Task: Copy exactly the lines from the one containing "The function slices s into all (320, 556)" through the last line of the records, both included, and nothing more.

Provided records:
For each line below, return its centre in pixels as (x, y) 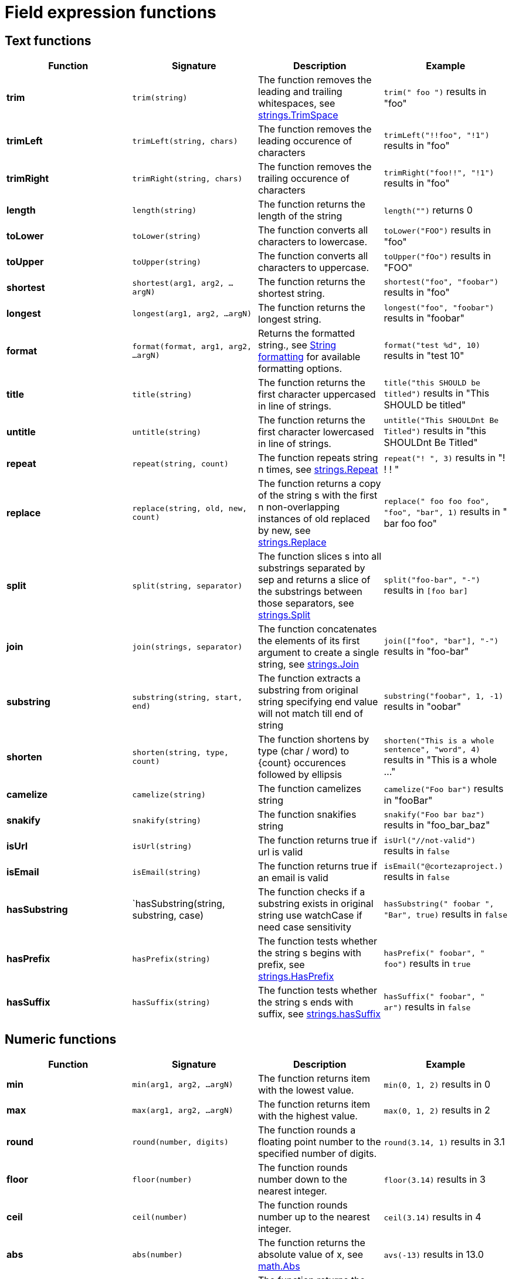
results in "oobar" (423, 706)
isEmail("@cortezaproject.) (443, 866)
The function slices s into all (320, 556)
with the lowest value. (306, 1090)
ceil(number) (160, 1217)
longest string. (290, 319)
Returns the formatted (307, 334)
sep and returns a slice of (314, 580)

Your solution:
The function slices s into all (320, 556)
with the lowest value. (306, 1090)
ceil(number) (160, 1217)
longest string. (290, 319)
Returns the formatted (307, 334)
sep and returns a slice of (314, 580)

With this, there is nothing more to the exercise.